WORK INSTRUCTIONS
Look through the data below, and copy each line that carries the word "find".

(Records excerpted from a collection)
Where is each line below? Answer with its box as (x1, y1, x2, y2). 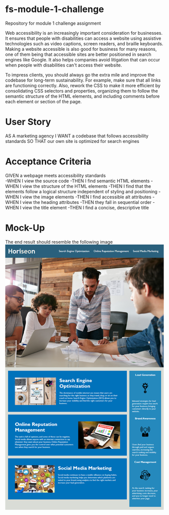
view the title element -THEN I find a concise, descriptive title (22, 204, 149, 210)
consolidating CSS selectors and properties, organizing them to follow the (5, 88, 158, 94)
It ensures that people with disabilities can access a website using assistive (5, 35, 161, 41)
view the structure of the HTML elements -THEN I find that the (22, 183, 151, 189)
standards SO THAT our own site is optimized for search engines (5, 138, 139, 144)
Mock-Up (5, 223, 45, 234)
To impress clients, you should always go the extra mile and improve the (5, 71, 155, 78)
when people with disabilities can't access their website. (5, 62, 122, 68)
==
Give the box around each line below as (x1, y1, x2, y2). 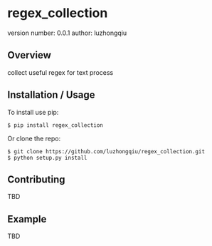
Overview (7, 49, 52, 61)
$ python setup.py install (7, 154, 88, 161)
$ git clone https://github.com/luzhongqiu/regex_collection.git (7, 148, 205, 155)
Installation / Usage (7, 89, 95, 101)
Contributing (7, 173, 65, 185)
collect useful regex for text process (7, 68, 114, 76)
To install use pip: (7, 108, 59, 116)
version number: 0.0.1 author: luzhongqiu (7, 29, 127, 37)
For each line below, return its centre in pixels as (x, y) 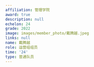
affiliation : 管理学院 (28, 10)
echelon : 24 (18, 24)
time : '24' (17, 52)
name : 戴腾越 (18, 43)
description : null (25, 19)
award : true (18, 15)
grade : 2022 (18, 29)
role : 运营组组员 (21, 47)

SOLUTION FOR THIS PROBLEM
view the title element -THEN I find a concise, descriptive title (22, 204, 149, 210)
view the structure of the HTML elements -THEN I find that the (22, 183, 151, 189)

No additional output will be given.